Sur les fondements théoriques, il est reproché au communisme de prôner la « révolution ouverte » ou le « renversement violent » de la société par la révolution et de mettre en place une société fondée sur la contrainte, bien que pour les hommes et femmes de la société, ils existent déjà des contraintes.
Ainsi, Yves Guyot qualifie-t-il le collectivisme de « tyrannique » en 1893 tandis que le communisme en rejetant la propriété privée s'oppose à la déclaration des droits de l'homme et du citoyen de 1789 : « Le but de toute association politique est la conservation des droits naturels et imprescriptibles de l'homme. Ces droits sont la liberté, la propriété, la sûreté, et la résistance à l'oppression. » Max Stirner, un des fondateurs de l'anarcho-individualisme, écrivait ainsi qu'« en abolissant la propriété personnelle, le communisme ne fait que me rejeter plus profondément sous la dépendance d'autrui, autrui s'appelant désormais la généralité ou la communauté ».

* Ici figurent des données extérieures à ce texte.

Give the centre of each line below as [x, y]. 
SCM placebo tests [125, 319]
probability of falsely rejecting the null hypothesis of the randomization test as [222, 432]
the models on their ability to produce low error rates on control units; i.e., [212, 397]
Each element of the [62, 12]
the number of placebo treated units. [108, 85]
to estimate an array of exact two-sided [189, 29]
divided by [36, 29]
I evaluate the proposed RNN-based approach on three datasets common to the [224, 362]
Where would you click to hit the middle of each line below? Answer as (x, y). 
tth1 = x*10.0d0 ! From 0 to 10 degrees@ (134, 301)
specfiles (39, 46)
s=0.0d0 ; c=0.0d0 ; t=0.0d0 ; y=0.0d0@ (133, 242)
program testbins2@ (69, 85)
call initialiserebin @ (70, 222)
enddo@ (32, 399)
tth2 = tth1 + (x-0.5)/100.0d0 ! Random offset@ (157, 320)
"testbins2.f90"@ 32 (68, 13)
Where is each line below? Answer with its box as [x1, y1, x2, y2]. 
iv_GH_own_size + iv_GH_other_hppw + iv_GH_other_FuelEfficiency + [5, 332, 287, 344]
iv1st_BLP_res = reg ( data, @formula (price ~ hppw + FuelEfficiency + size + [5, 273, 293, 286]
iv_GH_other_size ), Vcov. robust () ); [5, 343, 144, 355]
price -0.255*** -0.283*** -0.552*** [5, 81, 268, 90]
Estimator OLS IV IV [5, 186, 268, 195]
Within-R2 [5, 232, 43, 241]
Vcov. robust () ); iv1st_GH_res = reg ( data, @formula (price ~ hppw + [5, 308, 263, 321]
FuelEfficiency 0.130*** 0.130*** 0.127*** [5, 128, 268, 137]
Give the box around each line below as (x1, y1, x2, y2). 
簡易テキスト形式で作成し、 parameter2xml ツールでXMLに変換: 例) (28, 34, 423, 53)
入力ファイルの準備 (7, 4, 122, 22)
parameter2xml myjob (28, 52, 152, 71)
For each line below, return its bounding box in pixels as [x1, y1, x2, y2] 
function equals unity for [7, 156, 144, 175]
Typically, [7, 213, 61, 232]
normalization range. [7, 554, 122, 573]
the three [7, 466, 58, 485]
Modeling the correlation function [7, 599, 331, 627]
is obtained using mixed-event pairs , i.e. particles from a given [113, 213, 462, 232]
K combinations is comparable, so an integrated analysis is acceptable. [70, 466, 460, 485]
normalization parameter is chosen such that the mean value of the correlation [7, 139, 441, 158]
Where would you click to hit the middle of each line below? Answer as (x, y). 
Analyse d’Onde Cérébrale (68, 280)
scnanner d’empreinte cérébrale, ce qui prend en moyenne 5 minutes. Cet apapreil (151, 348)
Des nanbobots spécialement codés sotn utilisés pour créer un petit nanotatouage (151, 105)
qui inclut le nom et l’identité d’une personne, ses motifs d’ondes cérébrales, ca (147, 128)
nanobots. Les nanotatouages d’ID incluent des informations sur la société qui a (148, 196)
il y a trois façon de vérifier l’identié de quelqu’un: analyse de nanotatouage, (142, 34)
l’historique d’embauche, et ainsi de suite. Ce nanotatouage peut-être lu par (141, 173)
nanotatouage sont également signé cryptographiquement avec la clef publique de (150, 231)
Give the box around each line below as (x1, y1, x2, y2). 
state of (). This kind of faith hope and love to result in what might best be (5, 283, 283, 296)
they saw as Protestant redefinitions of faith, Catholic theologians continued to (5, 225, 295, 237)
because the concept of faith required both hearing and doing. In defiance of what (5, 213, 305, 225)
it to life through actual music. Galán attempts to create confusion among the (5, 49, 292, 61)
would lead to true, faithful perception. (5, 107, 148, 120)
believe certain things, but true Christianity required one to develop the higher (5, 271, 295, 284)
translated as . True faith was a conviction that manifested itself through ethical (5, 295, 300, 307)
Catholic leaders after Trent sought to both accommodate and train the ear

Les économistes libéraux Ludwig von Mises et Friedrich Hayek ont également développé une critique du communisme en tant qu'économie planifiée, estimant que une « économie communiste » ne pouvait pas exister, en particulier à cause du rejet du mécanisme des prix et de la loi de l'offre et de la demande. Mises écrivit ainsi dans Socialisme en 1922 : « Du fait de la destruction du système des prix, le paradoxe de la « planification » tient à ce qu'il est impossible d'y faire un plan, faute de calcul économique. Ce que l'on dénomme économie planifiée n'est pas une économie du tout. C'est tout juste un système de tâtonnements dans le noir. » L'économiste hongrois János Kornai poursuivit la critique économique du communisme et de l'économie planifiée, condamnée à être une « économie de la pénurie » selon lui, non à cause de défauts temporaires mais à cause des problèmes fondamentaux de la théorie.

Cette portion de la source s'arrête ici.